PNNL’S CENATE Taps ML to Guard DOE Supercomputers Against Illegitimate Workloads

Pacific Northwest National Lab sent along this article today by PNNL’s Allan Brettman, who writes about the advanced techniques used by the lab’s Center for Advanced Technology Evaluation (CENATE) “to judge HPC workload legitimacy that is as stealthy as an undercover detective surveying the scene through a two-way mirror.” This includes machine learning methods, such as recurrent neural networks, that the center has found delivers prediction accuracy of more than 95 percent.

By Allan Brettman

By all appearances, Ang Li and Kevin Barker are computer scientists. But looks can be deceiving.

The Pacific Northwest National Laboratory (PNNL) duo are also high-tech sleuths, training powerful computers to perform gumshoe work protecting the nation from cybersecurity threats.
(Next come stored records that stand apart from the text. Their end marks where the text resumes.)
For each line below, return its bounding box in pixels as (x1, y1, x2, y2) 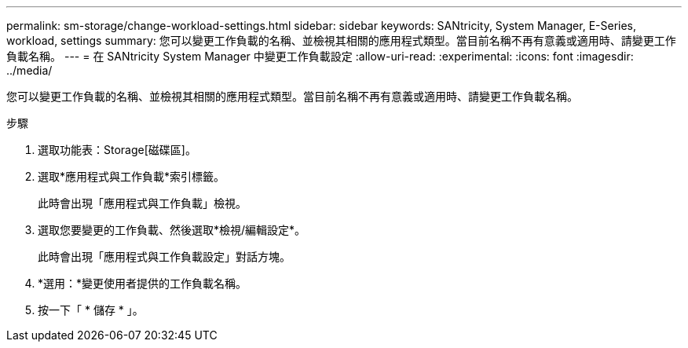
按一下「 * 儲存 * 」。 (38, 303, 144, 317)
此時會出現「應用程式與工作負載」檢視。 (38, 196, 247, 210)
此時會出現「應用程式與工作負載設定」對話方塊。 (38, 250, 291, 263)
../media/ (6, 64, 53, 77)
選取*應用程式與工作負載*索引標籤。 (38, 170, 225, 183)
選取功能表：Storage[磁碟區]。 (38, 143, 196, 156)
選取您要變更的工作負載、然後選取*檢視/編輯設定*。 (38, 223, 306, 236)
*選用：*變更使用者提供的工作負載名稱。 (38, 277, 247, 290)
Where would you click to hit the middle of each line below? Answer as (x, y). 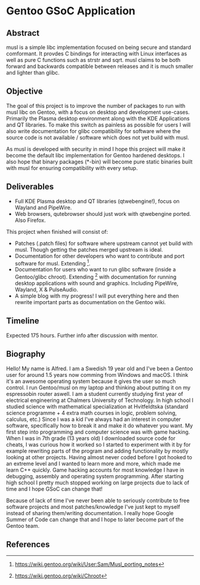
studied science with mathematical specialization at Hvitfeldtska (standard (97, 406)
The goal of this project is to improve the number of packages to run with (96, 106)
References (28, 544)
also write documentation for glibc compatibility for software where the (93, 131)
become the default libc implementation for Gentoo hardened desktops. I (95, 155)
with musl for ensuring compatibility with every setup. (72, 168)
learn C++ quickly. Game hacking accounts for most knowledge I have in (95, 470)
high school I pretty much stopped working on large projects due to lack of (98, 482)
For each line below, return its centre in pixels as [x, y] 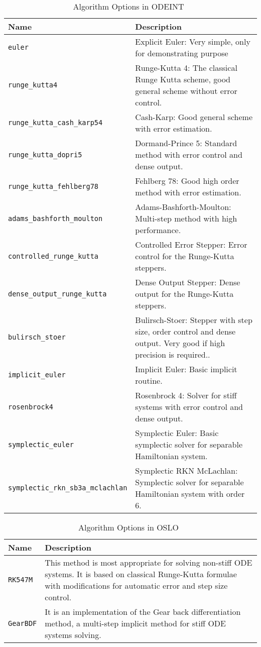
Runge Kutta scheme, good [183, 79]
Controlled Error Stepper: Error [191, 244]
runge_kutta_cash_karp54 [55, 123]
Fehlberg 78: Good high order [187, 181]
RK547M [21, 580]
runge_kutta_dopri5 [45, 154]
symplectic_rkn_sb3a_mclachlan [68, 488]
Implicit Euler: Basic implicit [186, 369]
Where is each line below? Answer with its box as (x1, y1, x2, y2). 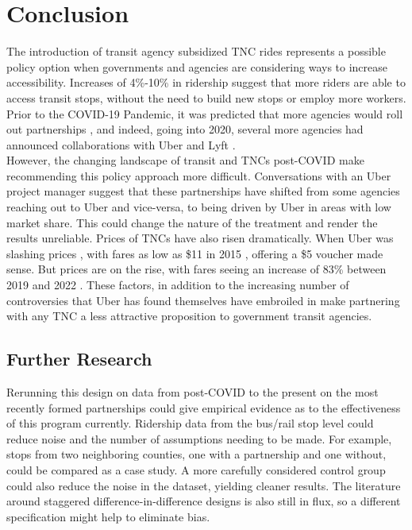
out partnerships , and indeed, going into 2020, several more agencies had (6, 121, 364, 137)
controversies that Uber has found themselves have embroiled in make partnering (6, 292, 400, 308)
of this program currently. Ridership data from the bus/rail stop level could (6, 415, 374, 431)
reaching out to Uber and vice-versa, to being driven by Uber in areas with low (6, 199, 391, 215)
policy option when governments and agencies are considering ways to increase (6, 58, 388, 75)
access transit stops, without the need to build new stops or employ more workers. (6, 89, 406, 106)
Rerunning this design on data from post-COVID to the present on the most (6, 384, 379, 400)
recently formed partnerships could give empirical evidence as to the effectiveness (6, 399, 401, 416)
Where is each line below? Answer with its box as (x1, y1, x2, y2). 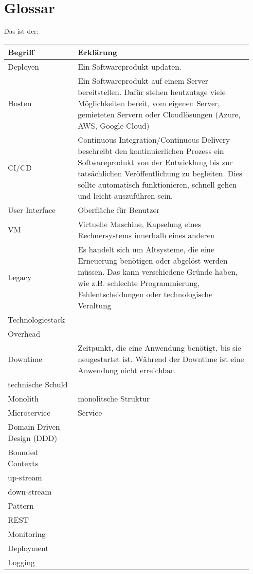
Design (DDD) (8, 432, 57, 443)
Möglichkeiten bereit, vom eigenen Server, (77, 97, 220, 109)
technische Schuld (8, 378, 68, 390)
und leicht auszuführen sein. (77, 190, 173, 201)
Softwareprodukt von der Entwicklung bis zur (77, 156, 233, 168)
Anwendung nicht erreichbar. (77, 364, 176, 376)
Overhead (8, 327, 40, 339)
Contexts (8, 457, 38, 469)
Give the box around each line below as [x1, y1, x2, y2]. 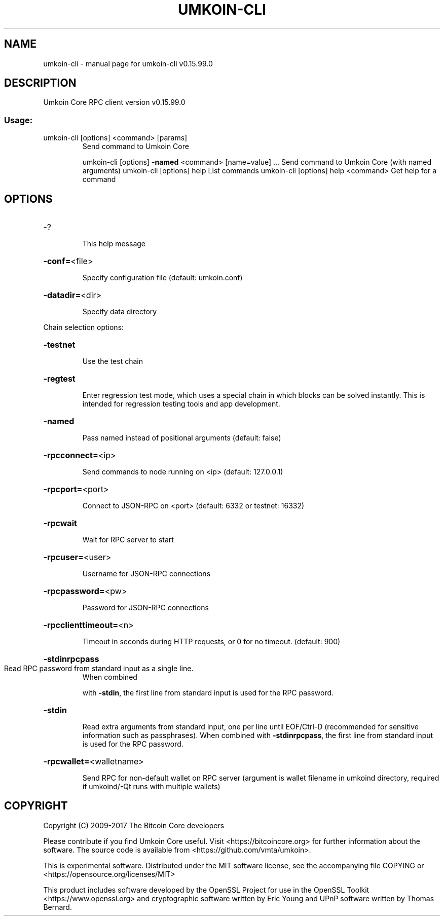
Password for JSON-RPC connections [82, 603, 209, 612]
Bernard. [43, 902, 72, 911]
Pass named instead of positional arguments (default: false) [82, 433, 281, 443]
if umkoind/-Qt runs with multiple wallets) [82, 782, 220, 791]
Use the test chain [82, 357, 143, 366]
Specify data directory [82, 307, 157, 316]
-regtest [43, 374, 76, 384]
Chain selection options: [43, 323, 124, 332]
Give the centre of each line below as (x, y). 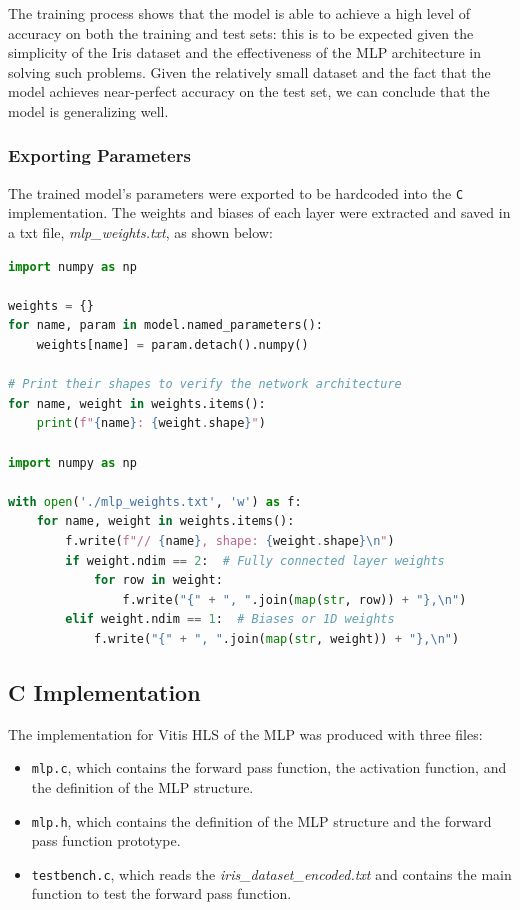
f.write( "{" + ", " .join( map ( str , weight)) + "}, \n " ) (276, 638)
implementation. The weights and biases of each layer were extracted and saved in (259, 212)
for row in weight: (158, 580)
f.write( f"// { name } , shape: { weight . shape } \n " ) (230, 540)
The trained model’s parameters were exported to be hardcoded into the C (236, 192)
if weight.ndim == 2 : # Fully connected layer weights (255, 560)
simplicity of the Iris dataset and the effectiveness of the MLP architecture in (244, 52)
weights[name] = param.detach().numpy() (172, 345)
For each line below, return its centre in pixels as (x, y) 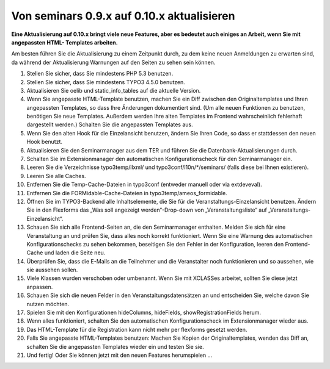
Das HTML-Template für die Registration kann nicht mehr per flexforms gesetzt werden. (137, 329)
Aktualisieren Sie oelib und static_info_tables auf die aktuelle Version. (114, 90)
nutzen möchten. (48, 304)
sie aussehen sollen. (52, 270)
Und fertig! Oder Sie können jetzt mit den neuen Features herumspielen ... (119, 355)
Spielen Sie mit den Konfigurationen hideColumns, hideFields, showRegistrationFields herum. (144, 313)
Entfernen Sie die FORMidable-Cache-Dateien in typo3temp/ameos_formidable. (127, 193)
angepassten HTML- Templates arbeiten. (65, 42)

Li, Barker, PNNL colleagues, and university collaborators have developed a system to ferret out questionable use of high-performance computing (HPC) systems within the U.S. Department of Energy (DOE). As HPC systems become more powerful—arguably the most sophisticated and largest systems in the world—they are under potential threat by attackers seeking to run malicious software.

Tracking down nefarious users is just one example of work at PNNL’s Center for Advanced Technology Evaluation (CENATE), a computing proving ground supported by DOE’s Office of Science. Broadly, CENATE aims to understand the impact of advanced computing technologies on scientific workloads. In this role, Barker, CENATE co-principal investigator David Manz, and colleagues have developed a nonintrusive profiling framework to judge HPC workload legitimacy that is as stealthy as an undercover detective surveying the scene through a two-way mirror.

Removing Intruders

CENATE has led development of machine learning methods such as recurrent neural networks (RNNs) to classify the distinctive signatures of authorized and unauthorized workloads. With a prediction accuracy of more than 95 percent, this open-source framework can assist system administrators in identifying and removing unauthorized workloads and intruders, assuring system availability and integrity for legitimate scientific users.

PNNL computer scientist Ang Li

“Machine learning methods are helping us to identify some of the key characteristics of workloads that represent legitimate scientific computing or something that might be anomalous that we would want to look into further,” said Barker, a PNNL computer scientist and CENATE principal investigator. “The machine learning algorithm can learn these patterns by looking at legitimate scientific codes.

“The machine learning algorithm can learn some of these patterns and then learn to distinguish between legitimate codes—something we expect to see—versus something that looks strange to us, something we’ll want to flag for a human operator to look into more deeply.”

Detecting Cyber-fingerprints

As you might suspect, there is not a gigantic data set that can be loaded into a supercomputer named “Catch the Bad Cyber Guys.”

In lieu of available information based on actual nefarious activities, researchers created a data set that reflected known, unallowable characteristics, said Li, a PNNL computer scientist. “We identified codes that illegitimate users might be running,” said Li.

Li and colleagues tapped into publicly available data from sources such as GitHub, GitLab, and Bitbucket to create their own smaller data set, to identify fingerprints of cybersecurity skullduggery such as cryptocurrency applications, password cracking activity, or longer-than-customary computer runtimes.

Trust, but Verify

Malicious codes slink into the worlds of cryptocurrency mining and password cracking, and RNNs are on the lookout for suspect behavior. How much data is being moved from a central processing unit (CPU) to a graphics processing unit (GPU)? What is the power consumption of the GPU memory? Eventually, CENATE computer scientists expect to have a greatly enhanced RNN that can expand the potential for finding anomalous clues in the underworld of malicious codes.

Li and Barker, along with colleagues Pengfei Zou and Rong Ge of Clemson University, published a paper in 2019 for the IEEE International Workshop/Symposium on Workload Characterization that described how machine learning through real-time RNNs could detect illicit use of high-performance computers.

Misusing a supercomputing capability presents several problems, they reported. It not only deprives mission-critical and scientific applications of execution cycles, but also increases the chance for attackers to steal data, damage systems, and leverage the high computation and network bandwidth for attacking other sites.

Prospective users of DOE supercomputing resources undergo a high level of scrutiny before they’re granted access to some of the world’s most sophisticated equipment. That entrée comes with a level of trust, said Barker, which presents a challenge for detecting unauthorized computing.

“Once a user is approved, we kind of trust them to know what they’re doing,” said Barker. “So, having these kinds of automated, machine learning tools can help facility operators with filling that trust gap—to know in real time if a user is not doing what they’re supposed to.”